NLI under the Microscope: What Atomic Hypothesis Decomposition Reveals
Neha Srikanth, Rachel Rudinger
TL;DR
This work introduces atomic decomposition of hypotheses into atomic sub-problems for both traditional NLI and defeasible NLI, enabling granular inspection of inferences and model consistency. It develops a pipeline to generate, prune, and validate atoms (via pruning and human validation) and applies it to SNLI and δ-SNLI, revealing that high overall accuracy can mask inconsistencies at the atomic level. The paper further defines critical atoms and a QUD framework to identify the most influential pieces of information driving defeasible updates, and introduces inferential consistency ($I_C$) to measure cross-context reliability of predictions. Empirically, six language models show varying levels of atomic and inferential consistency, with critical-atom sub-problems yielding stronger signals than full examples, highlighting both the promise and elusiveness of robust, context-aware reasoning in current models. The findings have implications for dataset design, annotation strategies, and evaluation protocols aimed at diagnosing and improving non-monotonic reasoning in NLP systems.
Abstract
Decomposition of text into atomic propositions is a flexible framework allowing for the closer inspection of input and output text.
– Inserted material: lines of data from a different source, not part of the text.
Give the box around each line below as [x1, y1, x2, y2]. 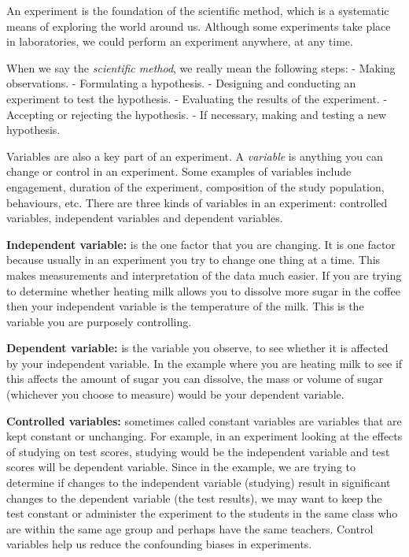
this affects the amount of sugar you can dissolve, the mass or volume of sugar [6, 370, 384, 387]
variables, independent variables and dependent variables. [6, 210, 283, 226]
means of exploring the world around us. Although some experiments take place [6, 17, 391, 34]
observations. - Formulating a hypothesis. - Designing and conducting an [6, 75, 356, 91]
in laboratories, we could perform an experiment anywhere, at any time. [6, 33, 353, 50]
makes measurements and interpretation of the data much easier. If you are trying [6, 266, 402, 283]
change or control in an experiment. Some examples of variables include [6, 163, 352, 180]
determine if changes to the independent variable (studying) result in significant [6, 474, 391, 491]
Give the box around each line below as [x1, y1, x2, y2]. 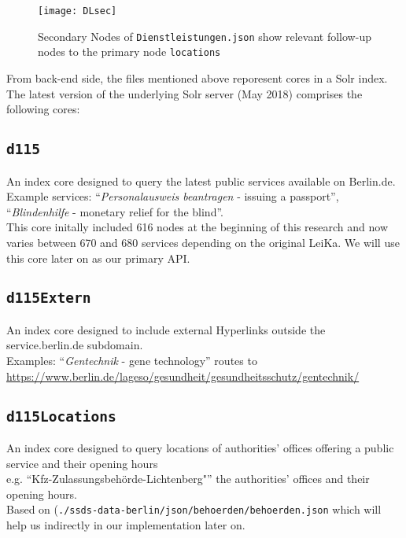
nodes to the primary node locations [38, 43, 221, 60]
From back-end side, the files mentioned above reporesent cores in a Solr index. [6, 69, 388, 86]
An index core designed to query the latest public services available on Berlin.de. [6, 172, 396, 189]
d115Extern [6, 289, 91, 307]
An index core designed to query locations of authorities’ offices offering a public [6, 440, 394, 456]
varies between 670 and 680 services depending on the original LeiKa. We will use [6, 234, 400, 250]
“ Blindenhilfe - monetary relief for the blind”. [6, 203, 223, 219]
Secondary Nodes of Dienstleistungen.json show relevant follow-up [38, 28, 371, 44]

We use atomic decomposition of hypotheses in two natural language reasoning tasks, traditional NLI and defeasible NLI, to form atomic sub-problems, or granular inferences that models must weigh when solving the overall problem. These atomic sub-problems serve as a tool to further understand the structure of both NLI and defeasible reasoning, probe a model's consistency and understanding of different inferences, and measure the diversity of examples in benchmark datasets. Our results indicate that LLMs still struggle with logical consistency on atomic NLI and defeasible NLI sub-problems. Lastly, we identify critical atomic sub-problems of defeasible NLI examples, or those that most contribute to the overall label, and propose a method to measure the inferential consistency of a model, a metric designed to capture the degree to which a model makes consistently correct or incorrect predictions about the same fact under different contexts.